Data extracted from a collection:
▬▬▬▬▬▬▬▬▬▬

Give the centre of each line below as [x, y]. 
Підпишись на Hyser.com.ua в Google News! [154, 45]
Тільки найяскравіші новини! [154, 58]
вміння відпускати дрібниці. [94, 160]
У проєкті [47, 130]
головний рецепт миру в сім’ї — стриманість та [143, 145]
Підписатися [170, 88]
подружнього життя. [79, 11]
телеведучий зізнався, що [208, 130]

▬▬▬▬▬▬▬▬▬▬

**What you will do**
The data should be copied out in full, exactly as it reads.

**Response area**
Give the centre of each line below as [x, y]. 
Підпишись на Hyser.com.ua в Google News! [154, 45]
Тільки найяскравіші новини! [154, 58]
вміння відпускати дрібниці. [94, 160]
У проєкті [47, 130]
головний рецепт миру в сім’ї — стриманість та [143, 145]
Підписатися [170, 88]
подружнього життя. [79, 11]
телеведучий зізнався, що [208, 130]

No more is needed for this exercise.